L’année 2017 approche de son
épilogue. Celui d’une Gauche année zéro, d’un Président identifié comme menant
une politique de droite mais doté d’une confiance inégalée depuis longtemps
pour un Président en exercice.
Comme pour prolonger son moment
électoral, il choisit d’imprimer son moment gouvernemental par l’image d’un
homme en mouvement. Tel le cycliste forcé de pédaler faute de poser pied à
terre pour éviter la chute, il imprime donc sa marque. Hypermoderne parce qu’hyperactif.
A ce jour, les français aiment
ça. « Qui ne tente rien, n’a rien » nous dit l’adage. Dans cette
reconnaissance des français pour sa prise de risques, Emmanuel Macron entend perpétuer la
confiance et installer de façon dynamique sa légitimité. Ainsi entend-il faire
perdurer l’effet de souffle de cette légitimité acquise dans le moment
électoral. Les tentatives de diabolisation se fracassent à peine écloses. Les prêchi-prêcha s’enlisent sans passer le mur du son.
Sa stratégie très gaullienne passant
du « ni-ni » au « et-et », du ni gauche ni droite au « en
même temps », continue l’œuvre d’assèchement des territoires de l’alternance
crédible.
Sa pratique très Pompidolienne de
valorisation d’une technocratie d’Etat éclairée poursuit son œuvre rénovatrice,
installant inexorablement la protection de couches sociales modernisatrices
dans son vivre ensemble.
Les premiers de cordée se
projettent dans son désir d’avenir. Les premiers de corvée s’impatientent des
bénéfices collatéraux d’une théorie du ruissellement pourtant contraire à celle
de l’infiltration.
Sa communication très
giscardienne, peaufine la version sociale d’un libéralisme du « bon
sens » résistant à l’épreuve en attendant les preuves.
Les trois dimensions de cette
nouvelle synthèse résisteront-elles à l’expérience et à l’examen précis de la
politique gouvernementale menée par ses « collaborateurs » ?
Il fait ce qu’il a dit. Dit-il. Et
ce n’est pas rien, me direz-vous.
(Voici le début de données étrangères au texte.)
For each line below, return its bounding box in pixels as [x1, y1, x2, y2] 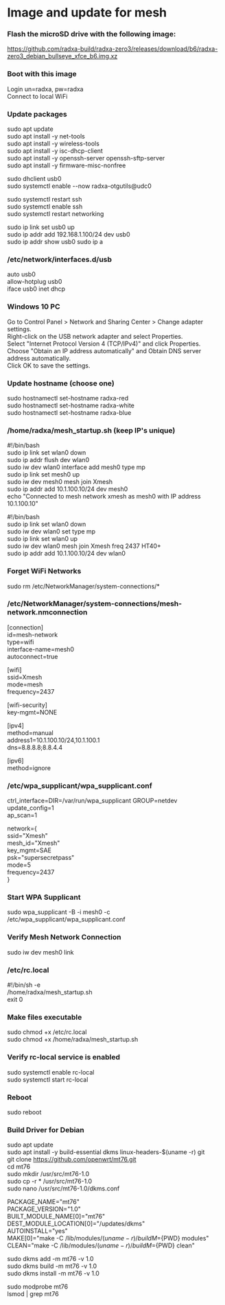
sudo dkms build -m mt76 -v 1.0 [7, 1262, 97, 1270]
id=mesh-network [7, 630, 58, 638]
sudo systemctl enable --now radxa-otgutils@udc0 [7, 182, 152, 190]
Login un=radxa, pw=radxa [7, 84, 84, 93]
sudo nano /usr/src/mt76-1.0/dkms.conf [7, 1184, 120, 1193]
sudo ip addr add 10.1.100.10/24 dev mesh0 [7, 485, 128, 493]
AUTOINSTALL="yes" [7, 1227, 69, 1235]
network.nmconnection [7, 608, 88, 617]
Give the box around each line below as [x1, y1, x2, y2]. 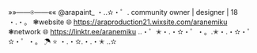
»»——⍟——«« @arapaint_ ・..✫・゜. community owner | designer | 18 [8, 8, 239, 16]
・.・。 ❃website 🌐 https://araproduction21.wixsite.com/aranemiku [8, 17, 228, 26]
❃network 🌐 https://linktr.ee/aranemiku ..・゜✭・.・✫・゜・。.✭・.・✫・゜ [8, 27, 255, 36]
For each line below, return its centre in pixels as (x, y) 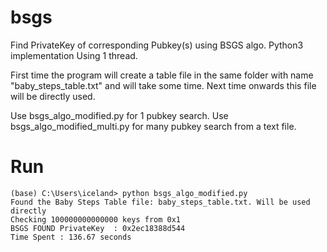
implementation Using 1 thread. (74, 55)
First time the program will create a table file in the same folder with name (162, 75)
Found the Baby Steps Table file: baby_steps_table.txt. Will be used (160, 202)
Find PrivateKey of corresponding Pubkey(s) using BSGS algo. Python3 (157, 45)
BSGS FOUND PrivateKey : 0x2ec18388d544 (98, 228)
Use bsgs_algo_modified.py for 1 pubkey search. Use (119, 115)
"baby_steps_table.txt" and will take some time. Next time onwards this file (163, 85)
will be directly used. (53, 96)
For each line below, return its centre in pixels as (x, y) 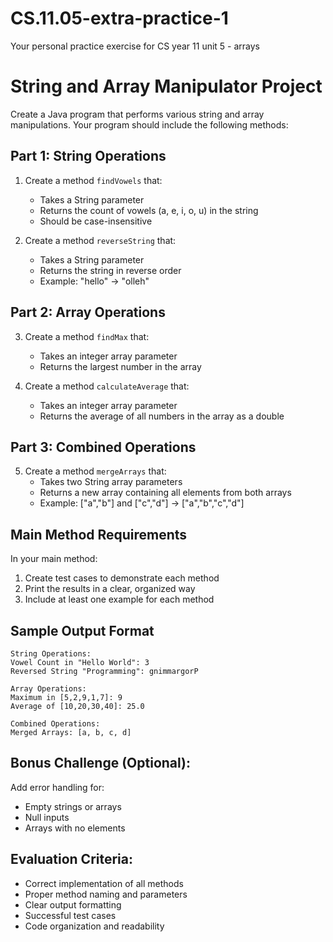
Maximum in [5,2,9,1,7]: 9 (66, 697)
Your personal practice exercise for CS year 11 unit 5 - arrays (135, 46)
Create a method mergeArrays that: (95, 471)
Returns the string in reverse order (110, 270)
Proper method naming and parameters (106, 894)
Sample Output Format (82, 630)
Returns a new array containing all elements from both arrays (165, 493)
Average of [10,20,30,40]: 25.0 (77, 706)
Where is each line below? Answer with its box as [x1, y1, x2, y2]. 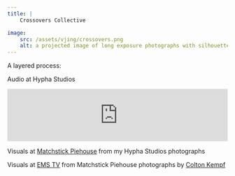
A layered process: [7, 61, 62, 70]
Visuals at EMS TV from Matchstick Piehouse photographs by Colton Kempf [7, 161, 226, 169]
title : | [7, 10, 33, 17]
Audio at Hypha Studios [7, 75, 76, 84]
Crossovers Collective [20, 17, 86, 24]
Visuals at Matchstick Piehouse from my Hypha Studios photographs [7, 147, 206, 156]
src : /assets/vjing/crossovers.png [20, 36, 124, 43]
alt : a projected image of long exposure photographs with [20, 43, 196, 50]
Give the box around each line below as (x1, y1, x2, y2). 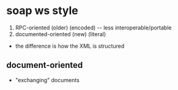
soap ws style (6, 4, 78, 18)
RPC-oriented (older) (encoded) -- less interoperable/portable (15, 24, 172, 31)
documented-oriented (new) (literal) (15, 30, 106, 37)
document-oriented (6, 60, 83, 70)
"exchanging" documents (15, 76, 80, 83)
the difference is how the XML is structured (15, 42, 125, 50)
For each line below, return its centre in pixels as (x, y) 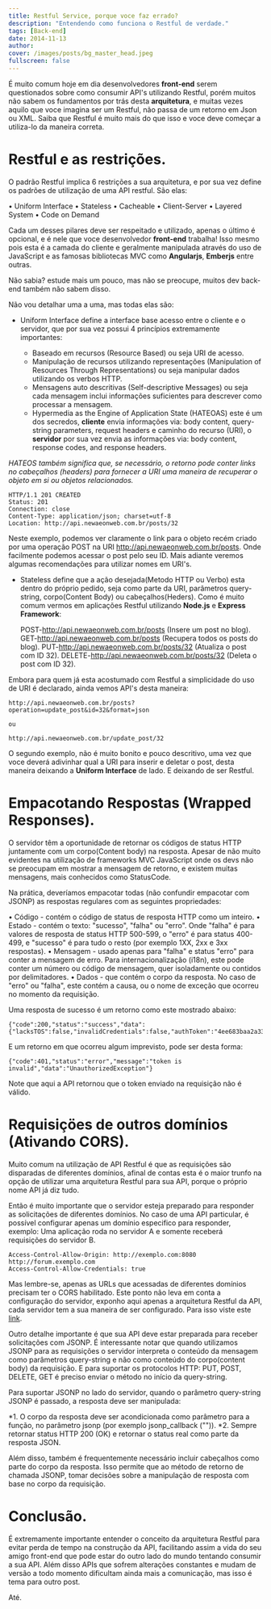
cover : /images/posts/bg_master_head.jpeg (81, 53)
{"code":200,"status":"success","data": (77, 1024)
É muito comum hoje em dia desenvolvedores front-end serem (113, 84)
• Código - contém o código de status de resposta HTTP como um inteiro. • (134, 917)
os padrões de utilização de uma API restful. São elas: (98, 190)
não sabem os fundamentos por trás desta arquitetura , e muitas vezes (126, 101)
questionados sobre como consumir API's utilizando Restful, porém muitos (132, 92)
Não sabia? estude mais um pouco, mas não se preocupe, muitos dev (124, 280)

Mais que nous dit-il de ce qu’il fait ?
La crise de la démocratie serait
une « crise de l’efficacité » a-t-il récemment déclaré dans son fameux
publi-reportage de TF1. Je connais des pays où l’efficacité est bien au
rendez-vous. Seraient-ils des exemples ? Ce critère suffirait-il à l’exigence
de sens si nécessaire pour faire société. Doit-on en définitive réduire la
vérité à l’utilité ? Beau sujet ! Il réclamerait certainement la double convocation d’Hannah
Arendt et du comte de Saint Simon.
L’argument de l’efficacité, cédant ainsi à l’impératif politique de justification,
vient utilement rappelé que la technocratie a justement ancré son fondement historique
dans le culte de l'efficacité.
Il rentre aujourd'hui en résonance avec une certaine pratique institutionnelle du pouvoir, une valorisation manageriale chère à la technocratie dominante, une méfiance des corps intermédiaires, une personnalisation de la conviction combinée à la nature même de sa victoire électorale faite d'une opportunité saisie plutôt que patiemment et collectivement construite.
C'est là où le souci d'annuler la politique par la technique rejoint la volonté
de « dépolitisation ». L’idée n’est pas nouvelle. Mais tant que les
clivages sociaux et culturels qui affectent les hommes n'auront pas été
effacés, comment envisager de substituer l'administration des choses au
gouvernement des hommes ?
Le dernier ouvrage de notre
Président s’intitulait « Révolution » comme pour en finir avec la
fatigue démocratique des alternances politiques entre droite et gauche. Ainsi propose-t-il de de passer de cet âge, comme s'il était "féodal", à l'âge positif de la nouvelle révolution immatérielle dont les acteurs
les plus compétents et innovants auraient pour tâche de contribuer à piloter le
pays, d'en faire une contrée prospère où règneraient l'esprit d'entreprise
comme instrument de paix sociale.
Cette vision, que l’allégorie du premier
de cordée illustre, n’est pas loin de St Simon dans son Exposition de la
Doctrine de 1830. A chacun selon sa capacité, à chaque capacité suivant
ses œuvres.
Je persiste à penser qu'Emmanuel Macron nécessite mieux que des caractérisations sommaires. C'est à l'analyse précise de sa vision et à une déconstruction argumentée qu'il conviendrait mieux de s'atteler.